Terminable cell-encapsulating drug delivery device for sustained intraocular glial cell-derived neurotrophic factor (GDNF) delivery

Abstract

Encapsulated-cell therapy (ECT) is an attractive approach to treat sight-threatening diseases through sustained delivery of therapeutics secreted from immunoisolated cells. Although collagen-alginate (CAC) scaffold integrates the merits of collagen and alginate, and alginate-poly-l-lysine (AP) polyelectrolytic coating improves the properties of alginate systems, the properties and performance of CAC and AP-CAC ECT systems are not well-understood. Also, sustained delivery of GDNF, a potent neurotrophic factor with a short half-life, via ocular ECT has not been investigated. Moreover, most reported ECT systems do not have externally controllable functions.

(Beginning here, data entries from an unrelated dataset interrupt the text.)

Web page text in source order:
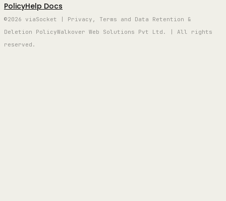
PolicyHelp Docs
©2026 viaSocket | Privacy, Terms and Data Retention &
Deletion PolicyWalkover Web Solutions Pvt Ltd. | All rights
reserved.
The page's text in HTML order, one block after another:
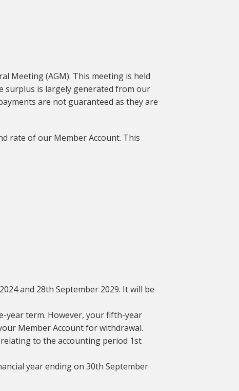
Meeting (AGM). This meeting is held
surplus is largely generated from our
are not guaranteed as they are
rate of our Member Account. This
and 28th September 2029. It will be
year term. However, your fifth-year
Member Account for withdrawal.
to the accounting period 1st
year ending on 30th September
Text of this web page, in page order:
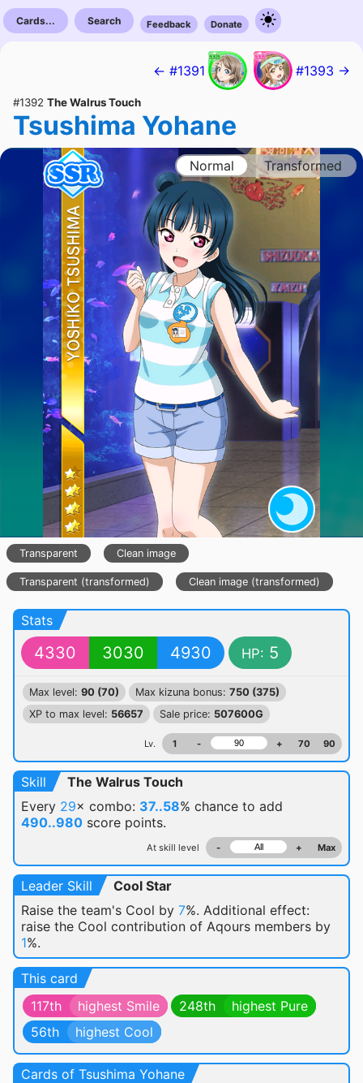
Cards... Search Feedback Donate
← #1391 #1393 →
#1392 The Walrus Touch
Tsushima Yohane
Normal Transformed
Transparent Clean image
Transparent (transformed) Clean image (transformed)
Stats
4330 3030 4930 HP: 5
Max level: 90 (70) Max kizuna bonus: 750 (375)
XP to max level: 56657 Sale price: 507600G
Lv. 1 - + 70 90
Skill
The Walrus Touch
Every 29× combo: 37..58% chance to add
490..980 score points.
At skill level - + Max
Leader Skill
Cool Star
Raise the team's Cool by 7%. Additional effect:
raise the Cool contribution of Aqours members by
1%.
This card
117th
highest Smile 248th
highest Pure
56th
highest Cool
Cards of Tsushima Yohane
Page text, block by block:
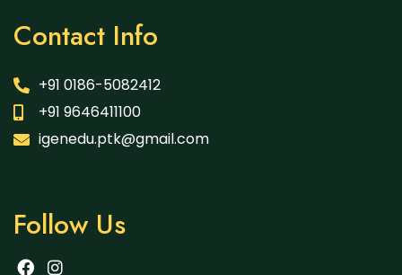
Contact Info
+91 0186-5082412
+91 9646411100
igenedu.ptk@gmail.com
Follow Us
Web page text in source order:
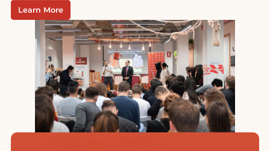
Learn More
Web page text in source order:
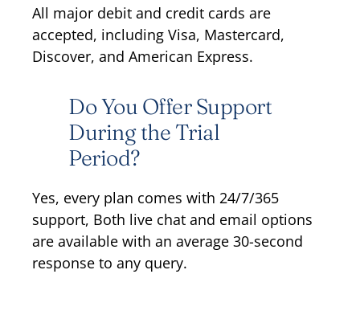
All major debit and credit cards are
accepted, including Visa, Mastercard,
Discover, and American Express.
Do You Offer Support
During the Trial
Period?
Yes, every plan comes with 24/7/365
support, Both live chat and email options
are available with an average 30-second
response to any query.
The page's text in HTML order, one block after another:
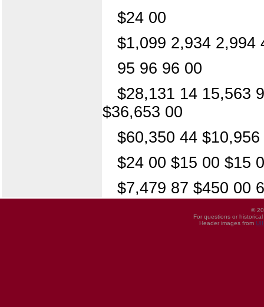
$24 00
$1,099 2,934 2,994
95 96 96 00
$28,131 14 15,563
$36,653 00
$60,350 44
$24 00 $15 00 $15
$7,479 87 $450 00
©
For questions or
Header images from
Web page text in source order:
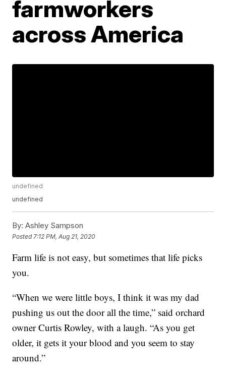
farmworkers
across America
undefined
undefined
By: Ashley Sampson
Posted 7:12 PM, Aug 21, 2020
Farm life is not easy, but sometimes that life picks
you.
“When we were little boys, I think it was my dad
pushing us out the door all the time,” said orchard
owner Curtis Rowley, with a laugh. “As you get
older, it gets it your blood and you seem to stay
around.”
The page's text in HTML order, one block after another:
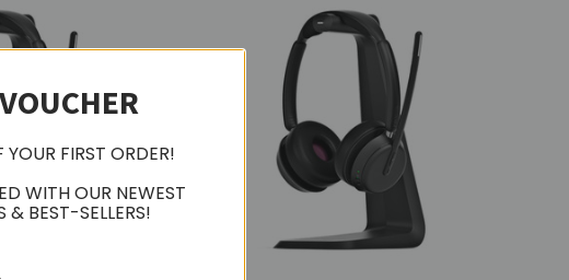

Aiming to develop externally controllable ECT devices for prolonged ocular applications, this study investigated the relationships between: (1) the factors controlling CAC-based matrix properties, (2) the interactions between cell, collagen, alginate and AP-coating, and (3) the long-term stability and functionality of these systems. The effectiveness of Tet-on inducible Caspase 8 (Casp8) termination control for safe in vivo applications was also examined.

Our findings indicated that cell growth kinetics and microstructural organization of CAC-based ECT systems were tunable by factors controlling collagen and alginate gelation, including alginate concentration, molecular weight and viscosity, rate of alginate gelation, sequence of CAC gelation, initial cell number, and poly-l-lysine coating conditions. Stability in device microstructure and net cell proliferative effect of CAC-based ECT systems allowed the devices to remain stable and functional for prolonged periods of time in vitro and in the eyes of healthy or dystrophic Royal College of Surgeons rats with inherited retinal degeneration. Encapsulated cell viability and daily GDNF secretion have shown to be closely related. These devices are well-tolerated in vivo without host cells attachment or cell protrusion. Sustained GDNF delivery in dystrophic rats resulted in a dose-dependent photoreceptor and electroretinogram functional rescue 28 days post-implantation. Our pilot data showed that CAC platform maintained its microstructure and supported the growth of proliferative HEK293 cells or non-proliferative immortalized human retinal pigment epithelial cells, ARPE-19, without protrusion 6 months post-implantation. AP-coating improved the encapsulation power, shell microstructure, cell growth kinetics and daily GDNF secretion from CAC systems over 28 days of culture. Preliminary in vivo studies suggested that AP-CAC and CAC devices achieved comparable photoreceptor rescue effect in dystrophic rats.

Tet-on Casp8 HEK293 cells demonstrated good viability under non-induced conditions and effective termination upon Doxycycline (Dox) treatment. Cell death was mediated by pro-Casp8 overexpression and caspase-mediated apoptotic pathway after 72 hours of 100pg-8μg/ml Dox treatment. Comparably, most encapsulated Tet-on cells were terminated after 24 hours of 2ng-2μg/ml Dox treatment and no viable cells were detected at 72 hours. Implanted ECT devices were able to respond to Dox. Most cells in retrieved devices underwent apoptosis after 48 hours of 1mg/ml Dox delivered in sweetened drinking water.

This study characterized the properties and performance of externally controllable CAC-based ocular ECT devices. These devices offer great flexibility in system design and can potentially be applied to many posterior eye disorders.